This past Monday, just before Grandmama slipped out of consciousness for the last time, I was fortunate enough to be able to visit with her. When Tom and I walked into her hospital room, she lit up. Until the very end, it was clear she adored Tom every day of their 45 years together. Tom, Sarah Yates, and I spent long, difficult hours with Grandmama last Monday, but there were happy, wonderful, loving moments, too. We held hands with Grandmama. Her grip was strong, and she caressed the back of my hand with her thumb. With me that day, she spoke fondly of how she and I danced so many times together while watching the TV show “Lawrence Welk”… all in my single-digit years of life. Among her final words… she spoke of how she treasured the memories of our family vacations on Jekyll Island in the 1960s.
In 1968, after Grandmama married Tom, they moved to California. Tom, Pam, and Tim’s gain in California was a loss for Grandmama’s Georgia-based family and friends, who missed her presence here enormously. When I was 11 years old, my Mama shipped me off to California for a year to live with Grandmama… what turned out to be a glorious year during which I bonded further with Grandmama, while Tom, Pam, and Tim became a second family to me. In the 1980s, when Grandmama moved back to Atlanta, all of us here in Georgia were overjoyed… Grandmama was home.
 My 50th birthday wish: to have lunch with my grandmother. Wish granted. October 16, 2010.
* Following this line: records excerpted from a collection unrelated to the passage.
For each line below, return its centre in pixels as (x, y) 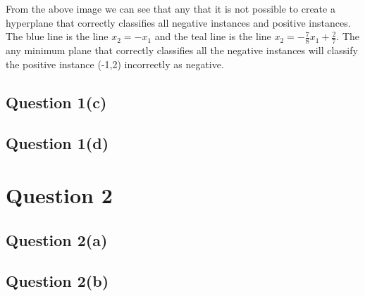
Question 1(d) (57, 143)
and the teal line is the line (213, 36)
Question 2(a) (57, 239)
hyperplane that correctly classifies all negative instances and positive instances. (178, 22)
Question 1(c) (56, 102)
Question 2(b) (57, 281)
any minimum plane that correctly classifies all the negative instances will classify (182, 50)
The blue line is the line (57, 36)
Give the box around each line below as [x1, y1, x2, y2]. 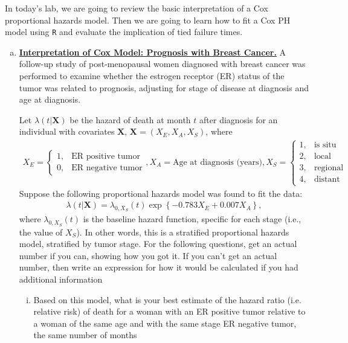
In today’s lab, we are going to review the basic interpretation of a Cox [5, 2, 268, 14]
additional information [19, 273, 103, 286]
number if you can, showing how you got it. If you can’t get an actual [19, 249, 277, 261]
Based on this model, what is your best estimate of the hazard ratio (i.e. [33, 293, 301, 306]
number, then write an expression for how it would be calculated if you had [19, 261, 298, 274]
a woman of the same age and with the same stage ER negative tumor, [33, 316, 297, 329]
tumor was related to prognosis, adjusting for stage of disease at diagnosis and [19, 81, 309, 94]
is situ [314, 141, 337, 150]
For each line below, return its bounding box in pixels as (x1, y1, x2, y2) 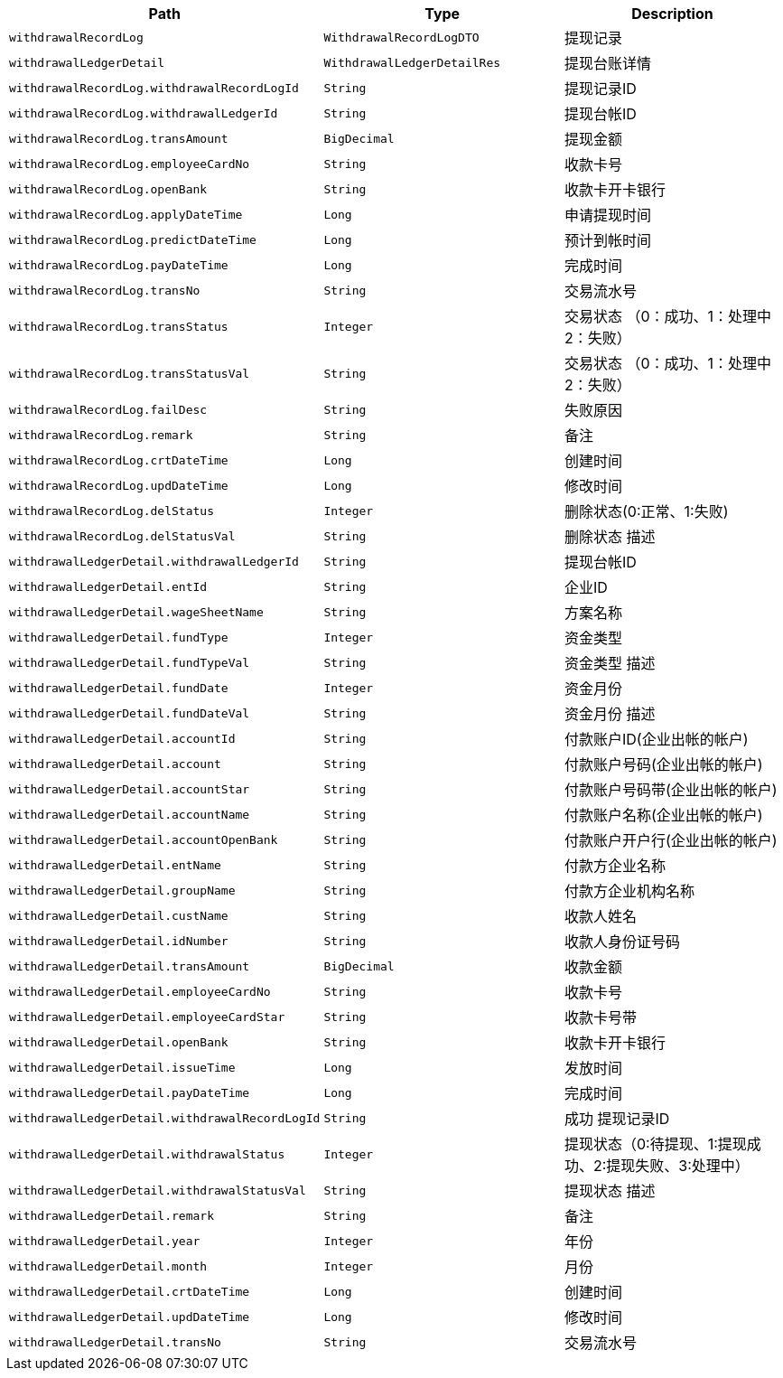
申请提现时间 (564, 206, 651, 224)
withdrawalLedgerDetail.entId (9, 579, 208, 594)
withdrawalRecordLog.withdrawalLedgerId (9, 106, 278, 120)
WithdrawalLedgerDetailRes (323, 55, 501, 70)
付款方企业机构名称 (564, 882, 694, 900)
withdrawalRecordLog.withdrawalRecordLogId (9, 80, 299, 95)
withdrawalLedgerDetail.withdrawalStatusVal (9, 1183, 306, 1197)
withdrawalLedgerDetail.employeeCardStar (9, 1009, 285, 1024)
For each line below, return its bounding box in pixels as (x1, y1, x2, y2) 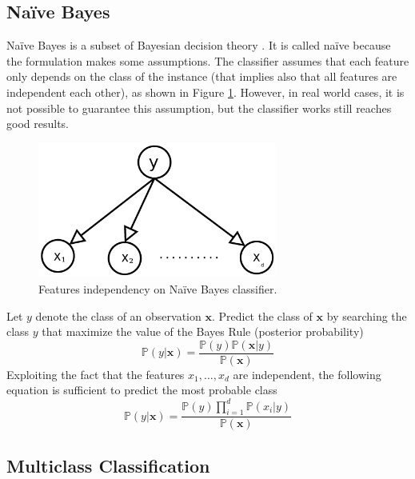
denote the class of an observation (35, 307, 202, 324)
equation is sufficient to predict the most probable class (6, 381, 277, 398)
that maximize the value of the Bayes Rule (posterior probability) (42, 323, 364, 340)
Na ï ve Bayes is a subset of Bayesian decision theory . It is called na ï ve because (6, 37, 391, 54)
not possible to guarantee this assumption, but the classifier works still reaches (6, 99, 392, 116)
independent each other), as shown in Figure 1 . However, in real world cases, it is (6, 83, 405, 100)
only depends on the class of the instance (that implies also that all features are (6, 68, 397, 85)
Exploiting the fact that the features (6, 365, 185, 382)
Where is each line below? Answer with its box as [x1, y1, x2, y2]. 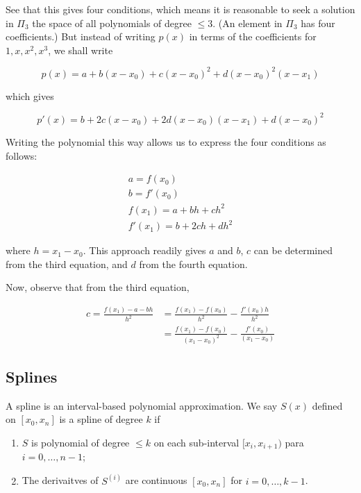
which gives [6, 88, 54, 103]
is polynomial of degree [31, 435, 130, 450]
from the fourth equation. [139, 256, 248, 271]
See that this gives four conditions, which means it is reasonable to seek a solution [6, 2, 355, 16]
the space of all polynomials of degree [32, 15, 192, 30]
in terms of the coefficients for [189, 29, 317, 44]
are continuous [125, 473, 187, 487]
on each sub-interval [153, 435, 240, 450]
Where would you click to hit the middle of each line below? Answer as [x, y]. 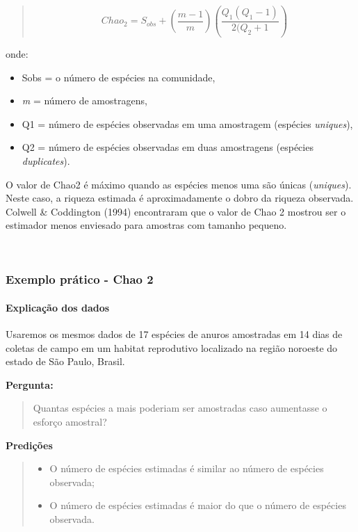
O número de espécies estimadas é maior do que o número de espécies [198, 505]
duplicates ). [46, 160]
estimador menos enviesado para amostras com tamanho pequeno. [146, 225]
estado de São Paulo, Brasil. [65, 361]
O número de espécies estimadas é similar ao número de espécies [187, 468]
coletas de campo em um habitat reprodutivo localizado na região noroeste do [172, 347]
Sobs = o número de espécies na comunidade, [119, 77]
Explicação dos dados [58, 307]
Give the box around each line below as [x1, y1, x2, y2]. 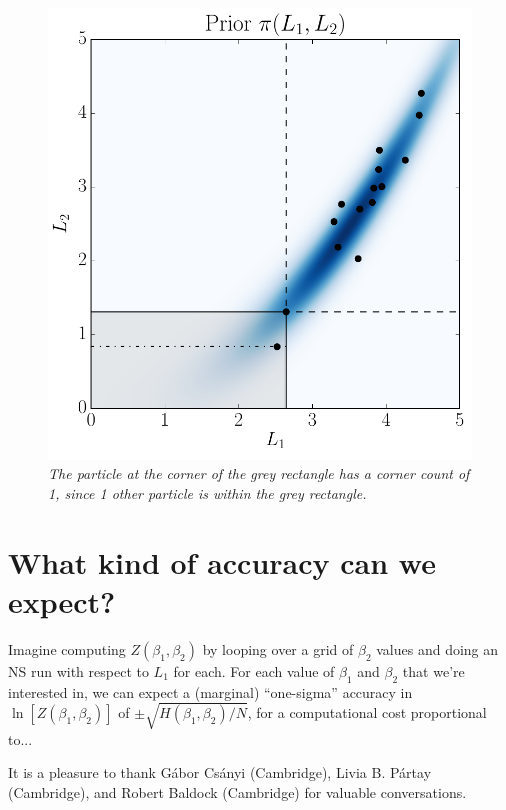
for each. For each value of [173, 660, 335, 681]
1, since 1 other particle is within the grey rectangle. [48, 482, 367, 503]
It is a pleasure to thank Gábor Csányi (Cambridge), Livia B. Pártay [8, 762, 432, 783]
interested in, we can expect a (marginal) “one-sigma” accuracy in [8, 681, 413, 702]
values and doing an [376, 638, 499, 659]
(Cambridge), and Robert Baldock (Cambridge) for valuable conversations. [8, 781, 467, 802]
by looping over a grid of [202, 638, 354, 659]
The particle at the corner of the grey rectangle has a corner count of [48, 463, 470, 484]
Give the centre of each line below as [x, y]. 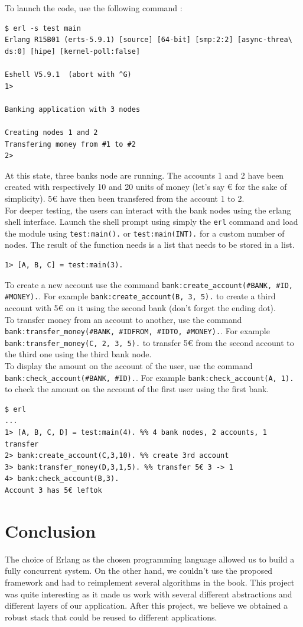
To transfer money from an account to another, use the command [123, 319]
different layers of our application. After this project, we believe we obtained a [146, 605]
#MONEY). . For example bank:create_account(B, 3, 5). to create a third [140, 296]
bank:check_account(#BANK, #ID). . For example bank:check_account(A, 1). [149, 377]
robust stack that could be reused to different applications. [111, 617]
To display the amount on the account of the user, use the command [129, 366]
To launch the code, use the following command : [94, 8]
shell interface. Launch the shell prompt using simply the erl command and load [151, 222]
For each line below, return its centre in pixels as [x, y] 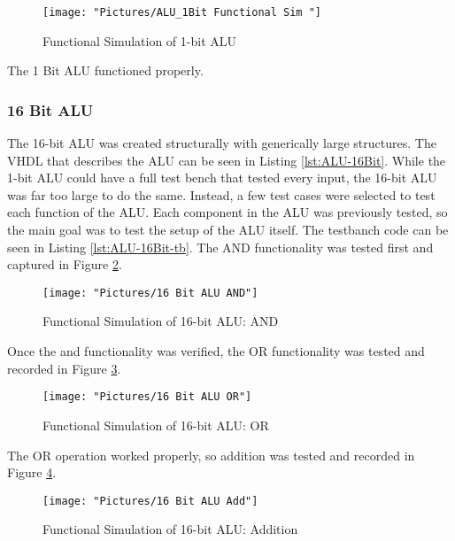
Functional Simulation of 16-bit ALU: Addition [170, 529]
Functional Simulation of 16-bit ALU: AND [161, 321]
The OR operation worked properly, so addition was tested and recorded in [211, 455]
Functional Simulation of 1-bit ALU [139, 40]
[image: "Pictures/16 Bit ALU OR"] [147, 397]
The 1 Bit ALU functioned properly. [105, 70]
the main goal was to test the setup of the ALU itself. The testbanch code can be [228, 230]
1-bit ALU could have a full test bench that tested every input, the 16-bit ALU [222, 178]
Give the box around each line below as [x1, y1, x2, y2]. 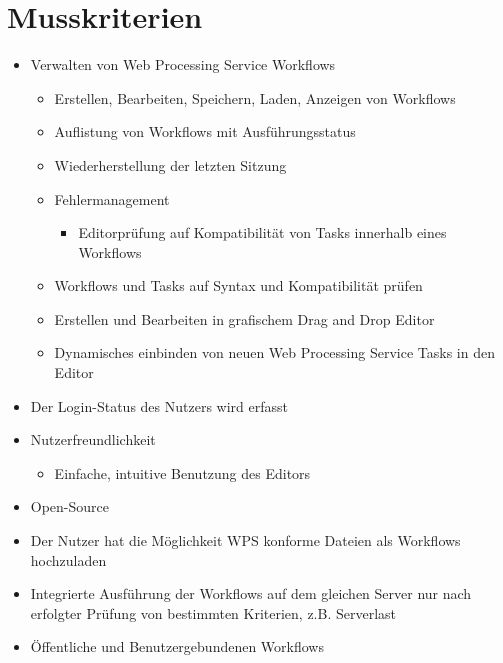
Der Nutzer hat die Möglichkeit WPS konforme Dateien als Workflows [30, 530, 461, 551]
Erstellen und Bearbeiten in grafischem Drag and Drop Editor [54, 308, 435, 329]
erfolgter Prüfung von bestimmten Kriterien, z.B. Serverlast [30, 602, 397, 623]
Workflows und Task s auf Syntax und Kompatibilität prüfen [54, 275, 423, 296]
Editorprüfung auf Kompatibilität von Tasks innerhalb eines [78, 222, 447, 243]
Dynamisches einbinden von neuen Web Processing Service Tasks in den [54, 342, 495, 363]
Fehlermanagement [54, 188, 170, 209]
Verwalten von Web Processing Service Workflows [30, 54, 336, 75]
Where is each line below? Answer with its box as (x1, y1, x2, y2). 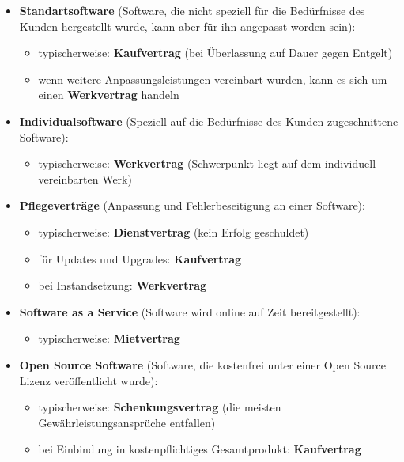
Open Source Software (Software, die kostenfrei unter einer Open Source (19, 356, 386, 373)
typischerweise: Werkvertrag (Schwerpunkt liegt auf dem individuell (38, 155, 376, 172)
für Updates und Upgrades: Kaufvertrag (38, 250, 242, 267)
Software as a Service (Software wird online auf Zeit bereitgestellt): (19, 303, 361, 320)
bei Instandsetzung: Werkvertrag (38, 277, 207, 293)
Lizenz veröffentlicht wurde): (19, 372, 158, 388)
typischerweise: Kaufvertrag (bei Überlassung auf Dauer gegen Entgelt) (38, 44, 393, 61)
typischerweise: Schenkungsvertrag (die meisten (38, 399, 281, 415)
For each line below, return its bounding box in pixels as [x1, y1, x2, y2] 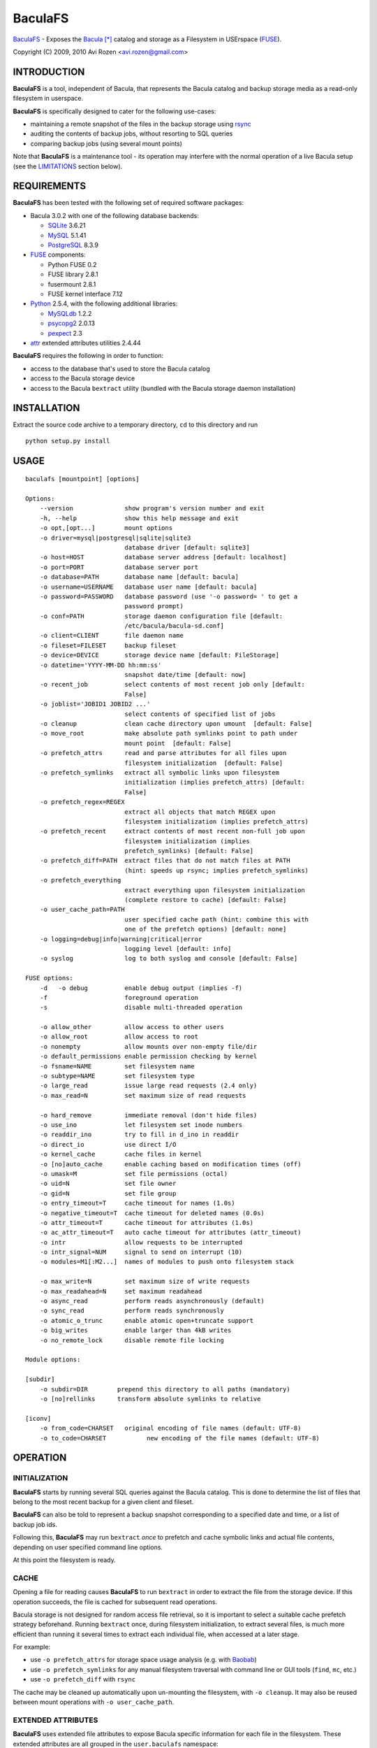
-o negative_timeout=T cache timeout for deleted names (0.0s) [39, 1209, 265, 1217]
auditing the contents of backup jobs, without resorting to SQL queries [30, 129, 233, 138]
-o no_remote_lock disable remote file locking [39, 1336, 225, 1344]
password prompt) [124, 602, 184, 610]
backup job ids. [13, 1520, 57, 1528]
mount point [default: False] [124, 739, 232, 747]
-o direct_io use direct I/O [39, 1140, 177, 1148]
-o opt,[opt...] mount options [39, 524, 173, 532]
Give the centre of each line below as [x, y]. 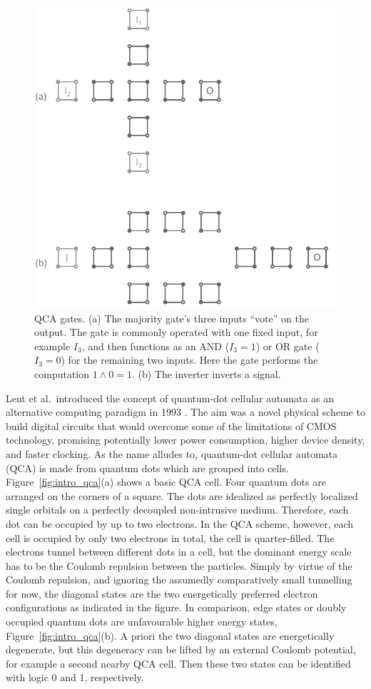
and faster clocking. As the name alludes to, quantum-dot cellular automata [172, 453]
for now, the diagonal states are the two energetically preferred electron [162, 593]
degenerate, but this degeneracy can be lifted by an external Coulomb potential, [181, 649]
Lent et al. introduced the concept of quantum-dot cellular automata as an [170, 398]
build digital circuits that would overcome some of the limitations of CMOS [171, 425]
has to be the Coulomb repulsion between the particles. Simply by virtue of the [179, 565]
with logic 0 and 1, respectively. [75, 677]
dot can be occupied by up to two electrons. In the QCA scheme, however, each [180, 523]
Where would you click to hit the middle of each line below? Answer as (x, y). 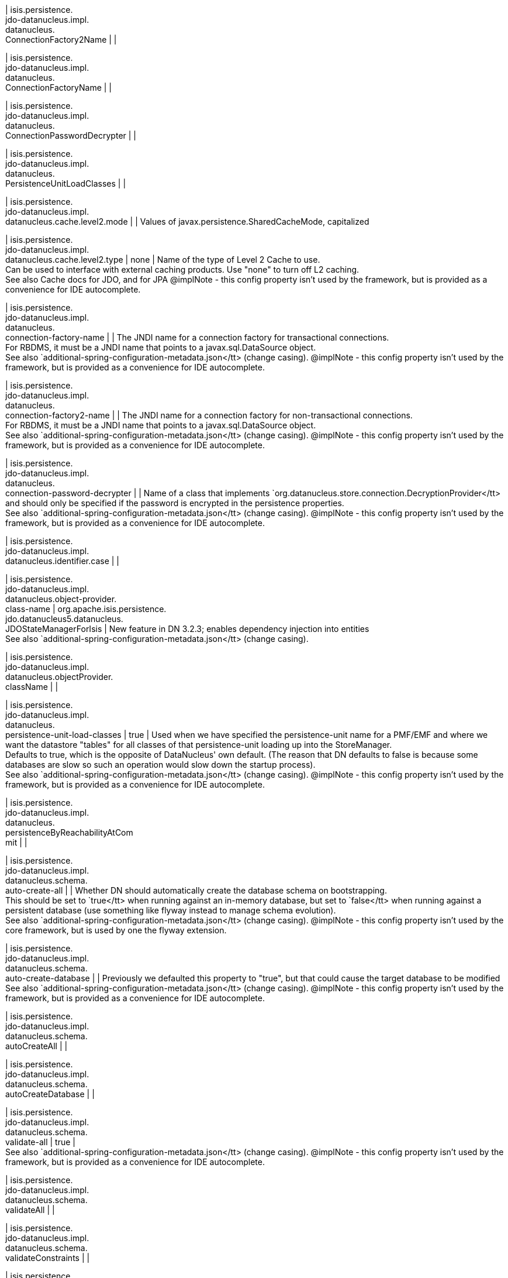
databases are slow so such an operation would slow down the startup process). (160, 765)
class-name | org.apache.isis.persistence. (86, 609)
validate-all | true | (40, 1142)
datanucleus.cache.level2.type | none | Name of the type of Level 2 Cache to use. (163, 260)
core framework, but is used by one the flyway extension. (116, 930)
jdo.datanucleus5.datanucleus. (64, 619)
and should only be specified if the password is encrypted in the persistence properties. (175, 503)
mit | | (16, 842)
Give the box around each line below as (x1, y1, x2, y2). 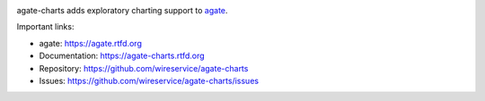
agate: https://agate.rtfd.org (39, 38, 143, 48)
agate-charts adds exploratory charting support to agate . (16, 5, 228, 15)
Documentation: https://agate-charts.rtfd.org (39, 50, 206, 62)
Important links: (16, 21, 75, 32)
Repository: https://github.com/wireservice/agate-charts (39, 63, 249, 73)
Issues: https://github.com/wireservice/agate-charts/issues (39, 75, 260, 86)
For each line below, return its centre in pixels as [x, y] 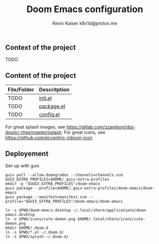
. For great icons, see [83, 133]
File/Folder [21, 90]
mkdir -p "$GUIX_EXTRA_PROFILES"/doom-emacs [53, 184]
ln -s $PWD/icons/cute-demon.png [40, 219]
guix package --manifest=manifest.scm [46, 197]
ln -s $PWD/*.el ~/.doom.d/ [35, 232]
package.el [52, 106]
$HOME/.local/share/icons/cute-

Because she had a burning desire to spend as much time as possible with her family, especially her grandkids and great-grandkids, she devised a brilliant scheme that would draw us to her like a high intensity magnet: Her Atlanta home would have a backyard swimming pool. With that swimming pool, she went from being the world’s most impressive Grandmama… to also being the coolest, most fun, and most popular one. Our extended family spent countless days in that swimming pool, including many a July 4th holiday. My children, Zoe and Dylan, learned to swim in that pool… and they went on to become phenomenal swim team competitors.
My kids adored their Great-Grandmama, as we all did.
This past Monday in the hospital, Grandmama knew the end was near. She said to Tom and me: “Tell everyone I had a good life, and I love them.”
For so many of us, she was one of the greatest blessings in our life. Until this week, I could never imagine life without my Grandmama. She was with us for so long, many of us convinced ourselves she would be with us forever. Now I know she will be. Grandmama, we will always love you, and you will always be part of us.
© 2011 Eason Jordan.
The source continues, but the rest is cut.